And both seem to be durable at these lengths. Didn't count but put well over 100 shots through fresh second sets for each this weekend while confirming what I saw with the first sets. Both are still crisp, no signs of early wear, and still spitting them out.

Seems odd to me that different thicknesses of the same brand latex would have different optimal stretch factors. Maybe a difference imparted by the different dyes? Or maybe I got odd rolls? Or maybe something peculiar to me?

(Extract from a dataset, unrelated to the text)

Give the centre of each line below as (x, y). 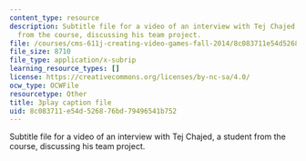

I got online and started looking up suggested elongation factors for different bands. I see them advertised as having different optimal elongation factors for different brands but not varying by thickness within a brand / type. Some were relatively short like Gong Chi green at 4.8 and some like GZK green were longer at 6.2. I have tried the Gong Chi and it performs as advertised for speed. It also feels stiff as I sort of expect for the relatively small elongation factor. I haven't tried the GZK but am very curious to look at some now. I wasn't able to find a recommended elongation factor for the precise 3rd gen but am curious to know if anyone has seen one.

I am curious to know if anyone else has seen this or similar with different thicknesses of the same latex having different optimum stretch factors.

Related, this has also gotten me thinking about whether or not bands with higher stretch factors perform better, especially for people with shorter draw lengths- the idea being the band with the shorter active length would have a longer power stroke. My experience to date suggests not, but my experience to date is also quite limited. Any thoughts or feedback greatly appreciated.


----------



## Kalevala (Jul 20, 2014)

High Desert Flipper said:


> I have been trying 3rd gen precise, 0.5 and 0.75. Not sure if it is me or not, but I have found they differ in optimum active lengths.


Thicker bands, heavier draw weight if cut to same dimension as thinner.

If You want to use same active length, You have to use narrower taper.



High Desert Flipper said:


> Related, this has also gotten me thinking about whether or not bands with higher stretch factors perform better, especially for people with shorter draw lengths- the idea being the band with the shorter active length would have a longer power stroke.


I would say bands with higher strerch factor are not performing better.

Biggest difference is the feel when draw back (draw feels smoother).

Gong Chi Green 0,7 (best performance 450%) is a very good example.

Longer active, but shoots fast.


----------